Open-access journals haven’t had an easy go of it lately. In its current special issue, the esteemed journal Science has published an article detailing how Harvard biologist John Bohannon duped more than 100 of the freely available online scientific journals into accepting a completely bogus study that should have been thrown out by any competent reviewer. Bohannon’s implication is clear: Traditional print is still superior to open access.

However, there are several flaws with Bohannon’s experiment, the most glaring of which is that he didn’t submit his study to any traditional print journals like Nature or Cell. Without a control group, how can Bohannon say that open access journals are any more likely than traditional ones to let junk science slip through the cracks?  

Even if Bohannon had found a statistically significant difference, it wouldn’t change our view that open access represents an important step forward for the greater dissemination and democratization of knowledge. 

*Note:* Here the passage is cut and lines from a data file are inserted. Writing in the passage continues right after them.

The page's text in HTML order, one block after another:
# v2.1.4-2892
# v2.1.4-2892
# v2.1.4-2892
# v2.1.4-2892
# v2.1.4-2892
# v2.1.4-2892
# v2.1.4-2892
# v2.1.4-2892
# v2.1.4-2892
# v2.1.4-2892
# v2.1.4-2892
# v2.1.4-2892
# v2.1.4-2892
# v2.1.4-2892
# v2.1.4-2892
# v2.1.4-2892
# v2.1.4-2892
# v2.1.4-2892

Open-access journals certainly aren’t perfect, but there are good reasons to support their growth.

The most obvious of these is the ballooning subscription fees of traditional print journals.

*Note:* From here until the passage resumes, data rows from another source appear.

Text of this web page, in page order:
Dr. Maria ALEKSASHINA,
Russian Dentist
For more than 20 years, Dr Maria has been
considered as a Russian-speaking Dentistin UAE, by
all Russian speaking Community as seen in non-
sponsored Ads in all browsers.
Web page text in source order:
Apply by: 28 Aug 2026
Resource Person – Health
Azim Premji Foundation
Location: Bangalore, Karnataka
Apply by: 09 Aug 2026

According to data provided by Susan Macicak, interim collection development officer for UT Libraries, EBSCO, the University’s serials agent, posted price increases of at least 20 percent across all disciplines from 2009 to 2013. Even more distressingly, a report put out by EBSCO on Oct. 4 predicted a continuation of this trend, with an expected increase of 6 to 8 percent from 2013 to 2014.

According to Macicak, UT has seen similar price increases in recent years.

“Those titles we get through [EBSCO] have inflated at an average of about 5.25 [percent] over the last five years, for a total increase in what we paid of approximately … 26.26 [percent] between 2007 and 2012 — which doesn’t figure in both serials cancellations and new titles started,” Macicak said. 

Ronda Rowe, UT’s head librarian for acquisition services, said that the most recent figure, for FY12-13, is around $9.8 million.

Any hope of change through price reductions is ill-founded, according to Georgia Harper, scholarly communications adviser for UT Libraries.

“In my opinion, the solution is unlikely to come from lower rates from the journal publishers,” Harper said. “The journal subscription market can be fairly described as dysfunctional. It does not operate according to the normal market forces that would keep prices low. These forces include, among others, competition and low barriers to entry into the market. Instead, the journal subscription market is characterized by, first and foremost, a monopolistic good — copyright. Copyright is a federally-sanctioned monopoly that allows those who possess a copyright to charge more than the market would ordinarily bear for a good or service.”

Less practical, but just as important, is the symbolic nature of free access to information. While we understand the need for scholarly publications to fund their operations, we can’t ignore the incalculable benefits that accompany the wide availability of knowledge. Not only does it allow research to reach more people, but it also provides an invaluable check against the sort of bogus science that Bohannon tried to pass off as legitimate. 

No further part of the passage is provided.